Collection entries

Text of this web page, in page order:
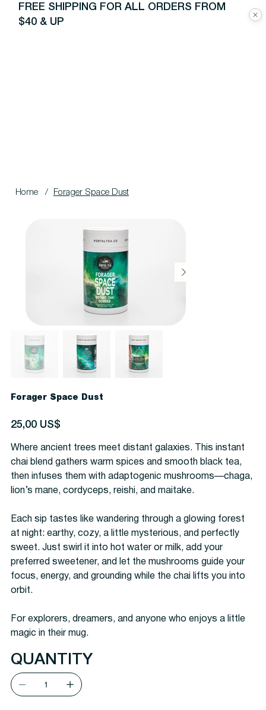
FREE SHIPPING FOR ALL ORDERS FROM
$40 & UP
Home / Forager Space Dust
Forager Space Dust
Precio
25,00 US$
Where ancient trees meet distant galaxies. This instant
chai blend gathers warm spices and smooth black tea,
then infuses them with adaptogenic mushrooms—chaga,
lion’s mane, cordyceps, reishi, and maitake.
Each sip tastes like wandering through a glowing forest
at night: earthy, cozy, a little mysterious, and perfectly
sweet. Just swirl it into hot water or milk, add your
preferred sweetener, and let the mushrooms guide your
focus, energy, and grounding while the chai lifts you into
orbit.
For explorers, dreamers, and anyone who enjoys a little
magic in their mug.
QUANTITY
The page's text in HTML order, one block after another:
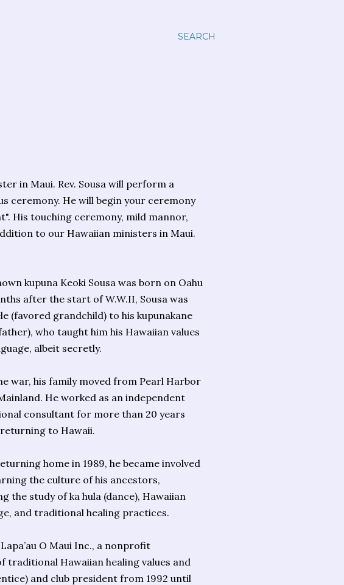
SEARCH
in Maui. Rev. Sousa will perform a
ceremony. He will begin your ceremony
His touching ceremony, mild mannor,
to our Hawaiian ministers in Maui.
kupuna Keoki Sousa was born on Oahu
after the start of W.W.II, Sousa was
(favored grandchild) to his kupunakane
who taught him his Hawaiian values
albeit secretly.
war, his family moved from Pearl Harbor
He worked as an independent
consultant for more than 20 years
to Hawaii.
home in 1989, he became involved
the culture of his ancestors,
the study of ka hula (dance), Hawaiian
and traditional healing practices.
O Maui Inc., a nonprofit
Hawaiian healing values and
and club president from 1992 until
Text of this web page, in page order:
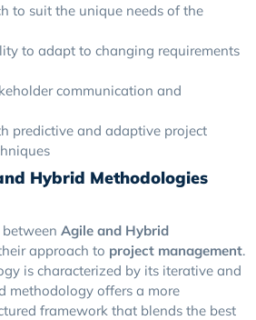
to suit the unique needs of the
to adapt to changing requirements
communication and
predictive and adaptive project
Hybrid Methodologies
Agile and Hybrid
approach to project management.
is characterized by its iterative and
methodology offers a more
framework that blends the best
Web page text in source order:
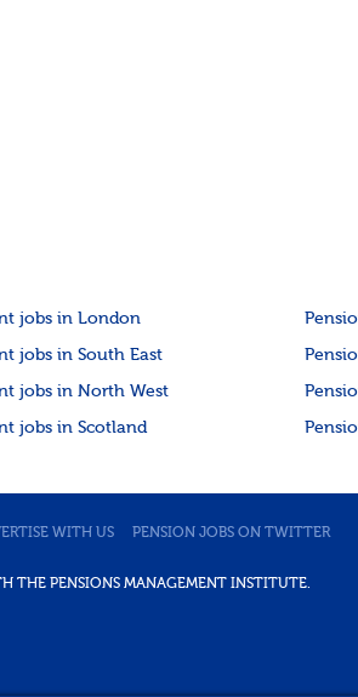
jobs in London
jobs in South East
jobs in North West
jobs in Scotland
WITH US PENSION JOBS ON TWITTER
THE PENSIONS MANAGEMENT INSTITUTE.

▶ **What the task requires**
Please retype the entries above word for word, but only from the line containing "focus, energy, and" through the last line, and without the pictures.

▶ **Answer to this problem**
focus, energy, and grounding while the chai lifts you into
orbit.
For explorers, dreamers, and anyone who enjoys a little
magic in their mug.
QUANTITY
The page's text in HTML order, one block after another:
SEARCH
in Maui. Rev. Sousa will perform a
ceremony. He will begin your ceremony
His touching ceremony, mild mannor,
to our Hawaiian ministers in Maui.
kupuna Keoki Sousa was born on Oahu
after the start of W.W.II, Sousa was
(favored grandchild) to his kupunakane
who taught him his Hawaiian values
albeit secretly.
war, his family moved from Pearl Harbor
He worked as an independent
consultant for more than 20 years
to Hawaii.
home in 1989, he became involved
the culture of his ancestors,
the study of ka hula (dance), Hawaiian
and traditional healing practices.
O Maui Inc., a nonprofit
Hawaiian healing values and
and club president from 1992 until
Text of this web page, in page order:
to suit the unique needs of the
to adapt to changing requirements
communication and
predictive and adaptive project
Hybrid Methodologies
Agile and Hybrid
approach to project management.
is characterized by its iterative and
methodology offers a more
framework that blends the best
Web page text in source order:
jobs in London
jobs in South East
jobs in North West
jobs in Scotland
WITH US PENSION JOBS ON TWITTER
THE PENSIONS MANAGEMENT INSTITUTE.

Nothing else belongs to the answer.